Still, there are thousands of way to define exactly how safe you can feel with your password.
Here is a tool, I believe, you can trust. It is a password checker that Kaspersky built. I really liked it and the fact it automatically detects if the password you entered is among the most common ones, makes me feel like it shows reliable information.
Now you know what a strong password is. You know that you shouldn’t use the same password with all of your accounts. You know the password should be long, complex, unpredictable.
If you are like me you have more online accounts than you can remember, let alone the passwords for them.
There are ways to overcome that issue. With Ease.
It is called Password Manager.
In essence, a password manager is a program for your computer or extension for your browser (or the browser itself, for that matter), that gathers all your passwords in one account. And to enter that account you have to enter a password. Which will be the only password you’ll have to remember, if you are into using such helpful tools.

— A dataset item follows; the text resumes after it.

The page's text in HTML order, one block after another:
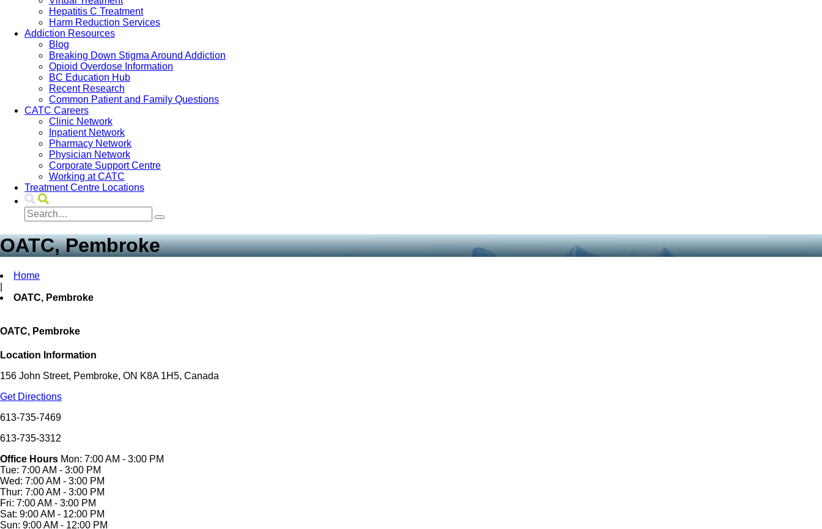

Me personally, I put my trust in Google Chrome. This browser has its integrated password manager. And it is a double authentication process. Which means, you’ll have to put two passwords, to see these, which are saved in the browser itself.
First, the browser is connected to your Google Profile. And if you were in your account when you chose to save the password, it will be only accessible when you are using the same account.
Say, you left your computer on and someone tried to get your Facebook profile’s password. They will most likely fail, as the password manager of chrome asks you to put the password of the computer that you are using in order to show you the password you want to see.
Thus, if you save your passwords in Chrome’s integrated Password Manager, don’t let anyone see your computer’s password (or any other device for that matter). Also, don’t log in to your Google account anywhere except your personal or office devices.
LastPass is, I’ve got to admit, a very successful name for a tool that will let you forget all of your passwords, but one. The last one.
This is the tool that my colleagues trust when it comes to password managing.
The tool does what the Chrome Password Manager does. And a little more. Here you can save the passwords of applications, you’ll have the freedom not to use Chrome if you so choose to.
LastPass has extensions for Chrome, Mozilla, Opera, Microsoft Edge(Internet Explorer), and Safari.
And the best part – the extensions are free.
And if you choose to go premium, the plans start from $2. And this plan doesn’t compromise with anything, as the most expensive is $4.
In essence, LastPass is a password manager. With a slick design. And applications, so your passwords, go wherever you are and in any of your devices. Just remember the Last Pass.
I can never stress enough that taking care of preventing anyone to access your online accounts, is as important as preventing germs from entering your body. But while in most cases the germs in your body will put you on a bed for a week, the germs that enter your website, or any online account could turn your life upside down.
Thus, you should do your best not to let that happen. Use a long, complex and unpredictable password. If possible different on every account that you have, and once your passwords become way too much to remember, find yourself a Password Manager that you can trust and go from there.
Also, when it comes to website security, remember that a strong password is not the only thing you can do, neither it’s a panacea.
You can always employ defense in depth principles by using layers. Meaning to make two or more step authorization process for the website to be entered.
Don’t let everyone have administrative rights. It is not needed.
If you are using WordPress, you can restrict the access to the wp-admin page from anywhere except where it is needed. Also, you can use security plugins.
Create backups. As often, as you can.
Register your website with Search Engines – Google and Bing have Webmaster Tools, use them to tell you the health of your website.